32雷風恒
恒亨。无咎。利貞。利有攸往。
彖曰、恒、久也。剛上而柔下雷風相與、巽而動剛、柔皆應恒。恒亨无咎、利貞。久於其道也。天地之道、恒久而不已也。利有攸。往終則有始也。日月得天而能久照四時變化而能久成。聖人久於其道而天下化成。觀其所恒而天地萬物之情可見矣。
彖曰、雷風恒君子以立不易方。
恒(こう)は、亨(とお)る。咎なし貞(ただ)しきに利(よ)ろし。往(ゆ)くところあるに利(よ)ろし。
彖(たん)に曰く、恒(こう)は久(きゅう)なり、剛(ごう)上って柔(じゅう)下る。雷風(らいふう)相い与(くみ)し、巽(したが)いて動き、剛(ごう)柔(じゅう)みな応ずるは恒(こう)なり。恒(こう)は亨(とお)る、咎なし、貞(ただ)しきに利(よ)ろしとは、その道に久しければなり。天地の道は、恒久(こうきゅう)にして已(や)まざるなり。往くところあるに利(よ)ろしとは、終われば始めあるなり。日月(じつげつ)は天を得て能(よ)く久しく照らし、四時(しいじ)は変化して能(よ)く久しく成し、聖人はその道に久しくして天下化成(かせい)す。その恒(つね)とするところを観て天地万物の情(じょう)見るべし。
象に曰く、雷風(らいふう)は恒(こう)なり。君子もって立ちて方(ほう)を易(か)えず。
初六、浚恒。貞凶。无攸利。
象曰、浚恆之凶、始求深也。
九二、悔亡。
象曰、九二悔亡能久中也。
九三、不恒其徳或承之羞貞吝。
象曰、不恆其徳、无所容也。
九四、田无禽。
象曰、久非其位安得禽也。
六五、恒其徳貞。婦人吉夫子凶。
象曰、婦人貞吉從一而終也。夫子制義從婦凶也。
上六、振恒凶。
象曰、振恒在上大无功也。
初六(しょりく)、恒(つね)を浚(ふか)くす。貞(ただ)しけれども凶なり。利(よ)ろしきところなし。
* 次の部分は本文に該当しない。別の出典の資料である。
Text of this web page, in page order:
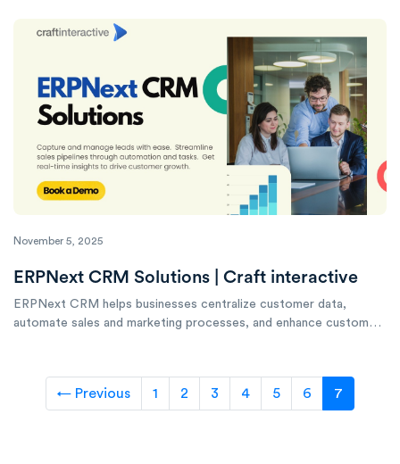
delivering world-class ERPNext implementation, consulting, and
customization services.
November 5, 2025
ERPNext CRM Solutions | Craft interactive
ERPNext CRM helps businesses centralize customer data,
automate sales and marketing processes, and enhance customer
← Previous 1 2 3 4 5 6 7
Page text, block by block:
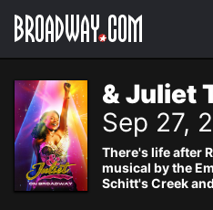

象に曰く、恒(つね)を浚(ふか)くするの凶なるは、始めに求むること深ければなり。
九二(きゅうじ)、悔亡ぶ。
象に曰く、九二(きゅうじ)の悔亡ぶるは、能(よ)く中(ちゅう)に久(ひさ)しければなり。
九三(きゅうさん)、その徳を恒(つね)にせず。あるいはこれが羞(はじ)を承(う)く。貞(ただ)しけれども吝(りん)なり。
象に曰く、その徳を恒(つね)にせざれば、容(い)れらるるところなきなり。
九四(きゅうし)、田(かり)して禽(えもの)なし。
象に曰く、久(ひさ)しきもその位(くらい)にあらず、いずくんぞ禽(えもの)を得んや。
六五(りくご)、その徳を恒(つね)にして貞(ただ)し。婦人は吉(きつ)なれど、夫子(ふうし)は凶なり。
象に曰く、婦人は貞(ただ)しければ吉(きつ)とは、一に従いて終わればなり。夫子(ふうし)は義を制す、婦に従えば凶なるなり。
上六(じょうりく)、恒(つね)を振(ふる)う。凶なり。
象に曰く、恒(つね)を振(ふる)って上(かみ)に在り、大いに功(こう)なきなり。